____ Dataset
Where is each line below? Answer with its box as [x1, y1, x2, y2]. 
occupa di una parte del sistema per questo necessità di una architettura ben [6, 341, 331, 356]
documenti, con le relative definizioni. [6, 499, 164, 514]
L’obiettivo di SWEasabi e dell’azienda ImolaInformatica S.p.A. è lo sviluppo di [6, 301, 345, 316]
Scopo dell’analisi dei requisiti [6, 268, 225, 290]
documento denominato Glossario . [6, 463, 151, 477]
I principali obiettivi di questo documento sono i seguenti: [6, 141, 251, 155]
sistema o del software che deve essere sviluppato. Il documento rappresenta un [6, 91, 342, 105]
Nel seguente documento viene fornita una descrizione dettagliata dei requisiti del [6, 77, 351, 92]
________
____ Dataset
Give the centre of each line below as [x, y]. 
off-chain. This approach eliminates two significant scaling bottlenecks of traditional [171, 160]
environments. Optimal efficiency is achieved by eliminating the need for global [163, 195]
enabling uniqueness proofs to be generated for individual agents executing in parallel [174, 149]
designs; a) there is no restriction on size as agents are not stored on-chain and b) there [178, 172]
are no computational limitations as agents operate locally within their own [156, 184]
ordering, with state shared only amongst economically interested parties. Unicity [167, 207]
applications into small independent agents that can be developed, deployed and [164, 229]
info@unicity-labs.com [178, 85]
________
> [Exercise directions] Could you set down, exactly as written, the lines above between the one holding "L’obiettivo di SWEasabi" and the one holding "sistema o del", inclusive, and nothing more?

> [Task output]
L’obiettivo di SWEasabi e dell’azienda ImolaInformatica S.p.A. è lo sviluppo di [6, 301, 345, 316]
Scopo dell’analisi dei requisiti [6, 268, 225, 290]
documento denominato Glossario . [6, 463, 151, 477]
I principali obiettivi di questo documento sono i seguenti: [6, 141, 251, 155]
sistema o del software che deve essere sviluppato. Il documento rappresenta un [6, 91, 342, 105]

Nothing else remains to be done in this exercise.